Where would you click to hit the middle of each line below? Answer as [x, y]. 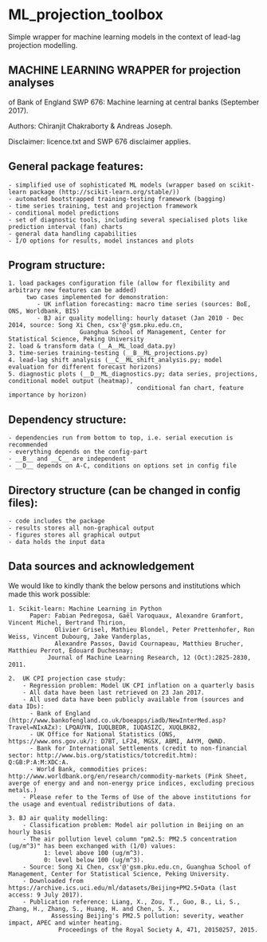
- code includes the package [57, 521]
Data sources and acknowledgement [102, 567]
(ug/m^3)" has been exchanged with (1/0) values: [92, 846]
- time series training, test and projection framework [103, 206]
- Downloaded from [53, 881]
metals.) [23, 790]
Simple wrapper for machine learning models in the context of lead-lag [124, 37]
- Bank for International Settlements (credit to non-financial [138, 748]
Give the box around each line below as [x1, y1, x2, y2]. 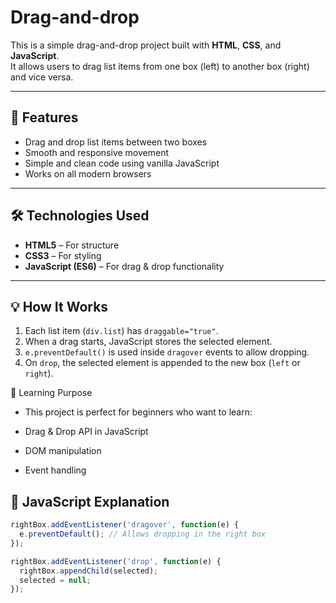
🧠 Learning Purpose [10, 387, 93, 399]
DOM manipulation [24, 445, 102, 457]
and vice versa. [10, 71, 74, 83]
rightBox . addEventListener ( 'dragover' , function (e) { [10, 520, 240, 530]
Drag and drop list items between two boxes [24, 136, 208, 148]
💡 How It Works [10, 298, 109, 315]
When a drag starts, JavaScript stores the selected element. [24, 336, 273, 348]
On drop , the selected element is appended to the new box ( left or [24, 357, 301, 369]
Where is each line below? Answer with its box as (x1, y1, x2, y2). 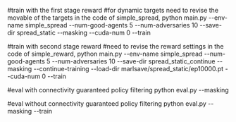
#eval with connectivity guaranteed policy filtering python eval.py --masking (7, 86, 229, 94)
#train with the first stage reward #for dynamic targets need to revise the (7, 6, 219, 14)
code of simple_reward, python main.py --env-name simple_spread (7, 49, 203, 58)
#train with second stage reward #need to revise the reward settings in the (7, 42, 224, 50)
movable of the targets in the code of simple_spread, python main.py (7, 13, 207, 22)
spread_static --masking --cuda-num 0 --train (16, 28, 151, 37)
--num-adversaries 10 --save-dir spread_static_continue (51, 57, 216, 66)
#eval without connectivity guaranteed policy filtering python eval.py (7, 99, 206, 108)
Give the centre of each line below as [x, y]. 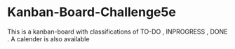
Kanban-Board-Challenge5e [92, 12]
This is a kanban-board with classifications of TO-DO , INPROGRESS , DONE [117, 31]
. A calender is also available [48, 38]
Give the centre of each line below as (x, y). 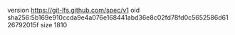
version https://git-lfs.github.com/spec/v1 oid (74, 10)
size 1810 (54, 25)
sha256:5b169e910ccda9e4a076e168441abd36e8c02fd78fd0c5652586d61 (118, 17)
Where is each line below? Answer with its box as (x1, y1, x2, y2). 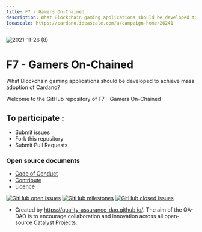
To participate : (6, 112, 64, 123)
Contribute (14, 177, 42, 184)
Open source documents (6, 157, 80, 165)
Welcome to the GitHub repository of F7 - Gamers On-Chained (6, 96, 161, 103)
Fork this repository (14, 135, 64, 142)
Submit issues (14, 129, 50, 136)
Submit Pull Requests (14, 142, 68, 149)
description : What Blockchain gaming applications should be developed (6, 14, 189, 20)
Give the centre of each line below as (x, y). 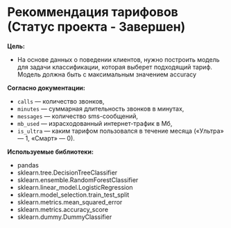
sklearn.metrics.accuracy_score (63, 209)
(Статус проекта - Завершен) (96, 27)
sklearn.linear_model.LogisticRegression (75, 187)
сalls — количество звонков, (61, 101)
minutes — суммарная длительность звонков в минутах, (101, 108)
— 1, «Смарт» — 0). (46, 138)
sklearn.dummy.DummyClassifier (65, 217)
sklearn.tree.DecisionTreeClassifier (67, 172)
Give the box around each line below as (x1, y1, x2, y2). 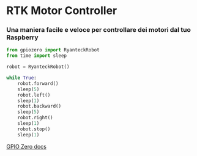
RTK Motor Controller (6, 4, 117, 18)
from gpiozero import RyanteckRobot (6, 47, 100, 53)
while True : (6, 75, 37, 81)
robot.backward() (17, 103, 62, 110)
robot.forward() (17, 80, 59, 86)
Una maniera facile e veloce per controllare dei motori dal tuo (6, 26, 191, 34)
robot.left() (17, 92, 51, 98)
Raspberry (6, 33, 39, 42)
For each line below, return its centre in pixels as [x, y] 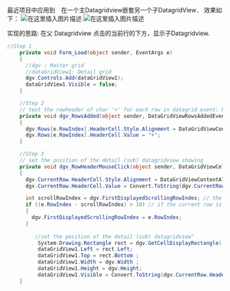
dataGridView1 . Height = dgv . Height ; [90, 268]
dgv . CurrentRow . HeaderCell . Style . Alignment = [91, 179]
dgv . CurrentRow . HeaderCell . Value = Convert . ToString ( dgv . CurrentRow [125, 186]
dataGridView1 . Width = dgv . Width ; [88, 262]
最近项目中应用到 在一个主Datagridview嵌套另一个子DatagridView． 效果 [112, 10]
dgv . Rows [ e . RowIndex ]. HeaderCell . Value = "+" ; [93, 135]
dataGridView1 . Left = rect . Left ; [85, 249]
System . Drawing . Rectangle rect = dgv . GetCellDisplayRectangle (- [131, 243]
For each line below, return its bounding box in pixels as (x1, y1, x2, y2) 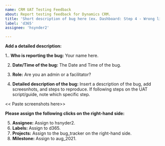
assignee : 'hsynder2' (5, 25, 50, 30)
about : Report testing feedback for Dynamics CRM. (5, 12, 111, 17)
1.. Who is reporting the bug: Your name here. (5, 52, 99, 59)
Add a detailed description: (5, 43, 62, 49)
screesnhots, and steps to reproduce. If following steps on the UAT (12, 86, 148, 92)
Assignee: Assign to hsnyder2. (12, 120, 75, 126)
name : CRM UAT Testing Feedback (5, 7, 71, 12)
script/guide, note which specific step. (12, 92, 90, 97)

--------------------------------------------------

(Goal of the exercise): For the records above, output each one exactly and skip any image.

(Problem solution):
Where would you click to hit the middle of each line below? Answer as [x, y]. 
- code includes the package [57, 521]
Data sources and acknowledgement [102, 567]
(ug/m^3)" has been exchanged with (1/0) values: [92, 846]
- time series training, test and projection framework [103, 206]
- Downloaded from [53, 881]
metals.) [23, 790]
Simple wrapper for machine learning models in the context of lead-lag [124, 37]
- Bank for International Settlements (credit to non-financial [138, 748]
Give the box around each line below as [x1, y1, x2, y2]. 
🧠 Learning Purpose [10, 387, 93, 399]
DOM manipulation [24, 445, 102, 457]
and vice versa. [10, 71, 74, 83]
rightBox . addEventListener ( 'dragover' , function (e) { [10, 520, 240, 530]
Drag and drop list items between two boxes [24, 136, 208, 148]
💡 How It Works [10, 298, 109, 315]
When a drag starts, JavaScript stores the selected element. [24, 336, 273, 348]
On drop , the selected element is appended to the new box ( left or [24, 357, 301, 369]
Where is each line below? Answer with its box as (x1, y1, x2, y2). 
#eval with connectivity guaranteed policy filtering python eval.py --masking (7, 86, 229, 94)
#train with the first stage reward #for dynamic targets need to revise the (7, 6, 219, 14)
code of simple_reward, python main.py --env-name simple_spread (7, 49, 203, 58)
#train with second stage reward #need to revise the reward settings in the (7, 42, 224, 50)
movable of the targets in the code of simple_spread, python main.py (7, 13, 207, 22)
spread_static --masking --cuda-num 0 --train (16, 28, 151, 37)
--num-adversaries 10 --save-dir spread_static_continue (51, 57, 216, 66)
#eval without connectivity guaranteed policy filtering python eval.py (7, 99, 206, 108)
Give the centre of each line below as [x, y]. 
Kanban-Board-Challenge5e [92, 12]
This is a kanban-board with classifications of TO-DO , INPROGRESS , DONE [117, 31]
. A calender is also available [48, 38]
Give the centre of each line below as (x, y). 
version https://git-lfs.github.com/spec/v1 oid (74, 10)
size 1810 (54, 25)
sha256:5b169e910ccda9e4a076e168441abd36e8c02fd78fd0c5652586d61 (118, 17)
Where is each line below? Answer with its box as (x1, y1, x2, y2). 
To participate : (6, 112, 64, 123)
Contribute (14, 177, 42, 184)
Open source documents (6, 157, 80, 165)
Welcome to the GitHub repository of F7 - Gamers On-Chained (6, 96, 161, 103)
Fork this repository (14, 135, 64, 142)
Submit issues (14, 129, 50, 136)
Submit Pull Requests (14, 142, 68, 149)
description : What Blockchain gaming applications should be developed (6, 14, 189, 20)
Give the centre of each line below as (x, y). 
sklearn.metrics.accuracy_score (63, 209)
(Статус проекта - Завершен) (96, 27)
sklearn.linear_model.LogisticRegression (75, 187)
сalls — количество звонков, (61, 101)
minutes — суммарная длительность звонков в минутах, (101, 108)
— 1, «Смарт» — 0). (46, 138)
sklearn.dummy.DummyClassifier (65, 217)
sklearn.tree.DecisionTreeClassifier (67, 172)
Give the box around each line below as (x1, y1, x2, y2). 
RTK Motor Controller (6, 4, 117, 18)
from gpiozero import RyanteckRobot (6, 47, 100, 53)
while True : (6, 75, 37, 81)
robot.backward() (17, 103, 62, 110)
robot.forward() (17, 80, 59, 86)
Una maniera facile e veloce per controllare dei motori dal tuo (6, 26, 191, 34)
robot.left() (17, 92, 51, 98)
Raspberry (6, 33, 39, 42)
For each line below, return its centre in pixels as [x, y] 
dataGridView1 . Height = dgv . Height ; [90, 268]
dgv . CurrentRow . HeaderCell . Style . Alignment = [91, 179]
dgv . CurrentRow . HeaderCell . Value = Convert . ToString ( dgv . CurrentRow [125, 186]
dataGridView1 . Width = dgv . Width ; [88, 262]
最近项目中应用到 在一个主Datagridview嵌套另一个子DatagridView． 效果 [112, 10]
dgv . Rows [ e . RowIndex ]. HeaderCell . Value = "+" ; [93, 135]
dataGridView1 . Left = rect . Left ; [85, 249]
System . Drawing . Rectangle rect = dgv . GetCellDisplayRectangle (- [131, 243]
For each line below, return its bounding box in pixels as (x1, y1, x2, y2) 
assignee : 'hsynder2' (5, 25, 50, 30)
about : Report testing feedback for Dynamics CRM. (5, 12, 111, 17)
1.. Who is reporting the bug: Your name here. (5, 52, 99, 59)
Add a detailed description: (5, 43, 62, 49)
screesnhots, and steps to reproduce. If following steps on the UAT (12, 86, 148, 92)
Assignee: Assign to hsnyder2. (12, 120, 75, 126)
name : CRM UAT Testing Feedback (5, 7, 71, 12)
script/guide, note which specific step. (12, 92, 90, 97)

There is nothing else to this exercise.